Success = HIGH returns a real completion, LOW throttles on budget, spend is recorded.

## 4. Gotchas

* **Salt key is write-once.** See §1. Never rotate `litellm-salt-key`.
* **`masterkeySecretName: litellm-secrets`** is set so the chart does NOT mint its own random
  master key (which would regenerate each sync and invalidate every issued virtual key).
* **DB single instance = mitigated SPOF.** `allow_requests_on_db_unavailable=true` keeps the proxy
  serving if Postgres blips (new-key/spend writes pause). HA later: bump `Cluster.spec.instances`.
* **Real output needs real GIE routing + GPU.** LiteLLM's `qwen-local` routes to the in-cluster gateway; real
  completions require `make vllm-up` and the real-routing apps synced (runbook `inference-gateway.md` §8).

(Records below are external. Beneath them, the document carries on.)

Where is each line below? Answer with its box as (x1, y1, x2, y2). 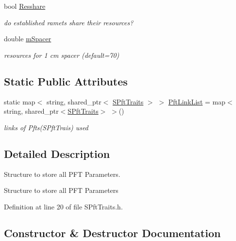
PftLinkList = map (168, 96, 225, 106)
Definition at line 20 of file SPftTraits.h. (4, 201, 123, 211)
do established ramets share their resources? (4, 17, 134, 27)
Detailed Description (4, 146, 110, 161)
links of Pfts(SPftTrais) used (4, 122, 88, 132)
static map (4, 96, 35, 106)
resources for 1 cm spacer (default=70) (4, 50, 119, 60)
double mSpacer (4, 34, 51, 44)
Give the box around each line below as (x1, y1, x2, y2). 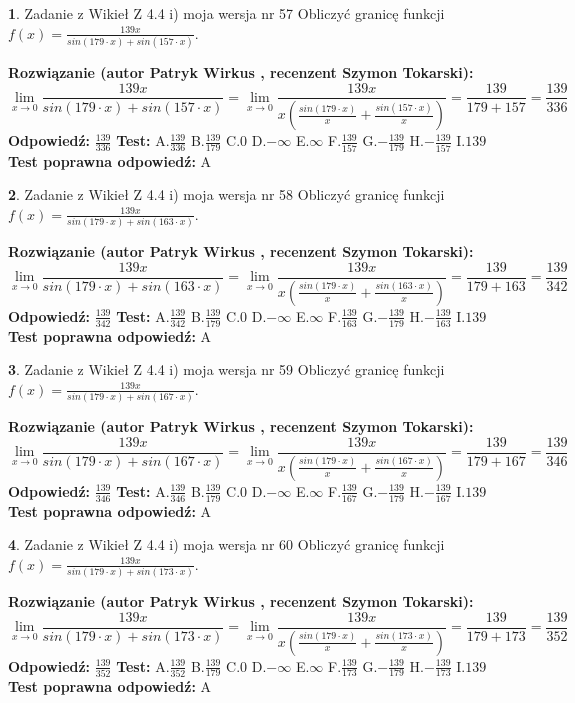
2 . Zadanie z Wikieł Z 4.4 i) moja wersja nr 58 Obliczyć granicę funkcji (8, 184, 445, 205)
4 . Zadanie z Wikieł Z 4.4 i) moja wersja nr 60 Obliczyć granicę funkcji (8, 534, 445, 555)
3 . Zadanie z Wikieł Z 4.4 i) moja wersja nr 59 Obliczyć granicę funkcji (8, 359, 445, 380)
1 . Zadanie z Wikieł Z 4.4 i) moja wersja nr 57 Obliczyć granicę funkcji (8, 3, 445, 23)
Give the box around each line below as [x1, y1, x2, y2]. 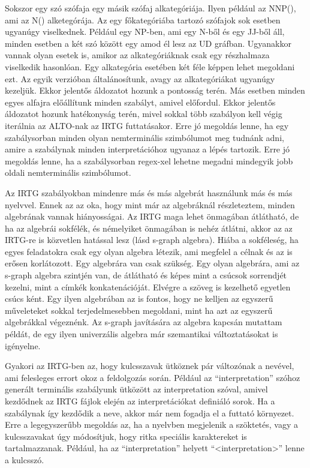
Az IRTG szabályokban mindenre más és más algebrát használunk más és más [5, 186, 293, 199]
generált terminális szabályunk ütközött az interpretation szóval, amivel [5, 383, 268, 395]
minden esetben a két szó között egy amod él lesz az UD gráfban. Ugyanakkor [5, 37, 292, 49]
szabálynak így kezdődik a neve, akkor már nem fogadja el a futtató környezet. [5, 406, 294, 419]
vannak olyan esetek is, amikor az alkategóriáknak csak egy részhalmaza [5, 49, 270, 61]
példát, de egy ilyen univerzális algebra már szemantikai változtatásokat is [5, 328, 278, 340]
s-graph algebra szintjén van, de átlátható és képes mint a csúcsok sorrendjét [5, 269, 287, 281]
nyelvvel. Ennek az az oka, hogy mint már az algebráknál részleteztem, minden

* **Optional external provider:** add `ANTHROPIC_API_KEY` to GSM + the `litellm-secrets`
  ExternalSecret, then uncomment the `claude-haiku` model in `platform/litellm/values.yaml`.
* **$budgets need per-token cost (cluster-verified).** A self-hosted model has no default price, so
  without `input_cost_per_token`/`output_cost_per_token` in its `model_list` entry every call costs **$0** and budgets never bind. Both are set on `qwen-local`.
* **Spend is async.** LiteLLM batches per-request spend to `LiteLLM_SpendLogs` and aggregates to the
  key's `spend` a few seconds later; the budget check reads the (slightly lagging) cached spend. So a
  burst of rapid calls can briefly overshoot before the next one is rejected: enforcement is
  eventually-consistent, not per-token-exact. (Verified: budget \$0.00015 → call 3 returns HTTP 429
  "Budget has been exceeded".)
* **Querying the DB:** the CNPG `postgres` container uses peer auth, so connect as the `postgres`
  superuser (`psql -U postgres -d litellm`), not `-U litellm` (which fails peer auth over the socket).